Research Methods Flashcards
What are the 3 Steps in the Statistical Process?
1) Collect Data
2) Describe & Summarize the Distribution
3) Interpret - draw general conclusion for the pop on the basis of the sample
What is Nominal Data?
Mutually Exclusive groups, lack intrinsic order.
Zoning classification, social security numbers, sex.
What is Ordinal Data?
Ordered implying a ranking of observations. Values are meaningless - rank is important.
Letter grades, response scales on a survey 1-5, suitability for development
What is Interval data?
Data with ordered relationship where the difference between scales has meaning.
Temperature. Diff between 40 and 30 degrees is the same as 30 and 20 but 20 degrees is not twice as cold as 40 degrees.
What is Ratio Data?
Gold standard of measurement. Absolute and relative difference have meaning.
Distance measurement. 40 - 30 miles is the same difference as 30-20 miles and 40 miles is twice as far as 20 miles.
What are Quantitative Variables?
Variables where numerical value is meaningful.
Interval or ratio measurement.
Household income, level of pollution in river
What are Qualitative Variables?
Variables where numerical value is not meaningful.
Nominal/Ordinal measurement.
Zoning classification
What are Continuous Variables?
Infinite number of values.
Positive & negative.
Most measurements in physical sciences yield continuous variables.
What are Discrete variables?
Finite number of distinct values.
Accidents per month - can’t be negative.
What are Binary/dichotomous variables?
Special case of discrete variables which can only take on two values - 0/1 typically.
What are Descriptive variables?
Describe the characteristics of the distribution of values in a population or sample.
Ex: on average, AICP test takers in 2018 are 30 years old
What are Inferential Statistics?
Using probability to determine characteristics of a pop based on a sample.
Define Distribution
The overall shape of observed data.
Ordered table, or histogram, or density plot
What is the Normal or Gaussian Distribution?
the bell curve.
Distribution is symmetric.

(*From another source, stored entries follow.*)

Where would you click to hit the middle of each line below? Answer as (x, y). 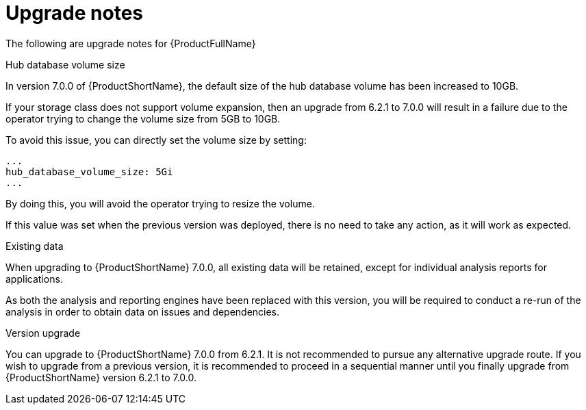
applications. (34, 279)
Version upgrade (43, 333)
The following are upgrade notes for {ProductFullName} (131, 43)
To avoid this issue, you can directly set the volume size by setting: (156, 140)
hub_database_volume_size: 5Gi (89, 171)
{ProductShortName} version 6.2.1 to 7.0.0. (101, 377)
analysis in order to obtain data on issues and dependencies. (143, 311)
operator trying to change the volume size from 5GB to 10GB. (143, 118)

The spread around the mean can be related to the proportion of observations.
More specifically, 95% of the observations that follow a normal distribution are within two standard deviations from the mean
What is the Symmetric distribution?
equal number of observations are below and above the mean
What is a Central tendency?
Typical or representative value for the distribution of observed values
What is the Coefficient of Variation?
the relative dispersion from the mean by taking the standard deviation and dividing by the mean.
What is a z-score?
This is a standardization of the original variable by subtracting the mean and dividing by the standard deviation.
The z-score in effect transforms the original measure into standard deviation units.
What is the inter-quartile range or IQR.?
Alternative measure of dispersion.
Breaks things into quartiles.
This is visualized in a box plot (also called box and whiskers plot).
What is the confidence interval?
this constitutes a range around the sample statistic that contains the population statistic with a given level of confidence, typically 95% or 99%.
Define Standard Deviation
A measure of how much the data in a certain collection are scattered around the mean. A low standard deviation means that the data are tightly clustered; a high standard deviation means that they are widely scattered. There are two common formulas used for standard deviation, both yielding the same result.
Define Variance
The square of the standard deviation. It is a mathematical expectation of the average squared deviations from the mean. The formula is the same as that for the standard deviation except the “s” variable is squared, and no square root function is performed.
What is a t-test?
allows us to compare the means of two groups and determine how likely the difference between the two means occurred by chance.
What is the correlated t-test?
concerned with the difference between the average scores of a single sample of individuals who is assessed at two different times (“before” vs. “after”) or on two different measures. The measures must be correlated (co-related), and so it can also compare average scores of samples of individuals who are paired in some way (i.e. parent-child).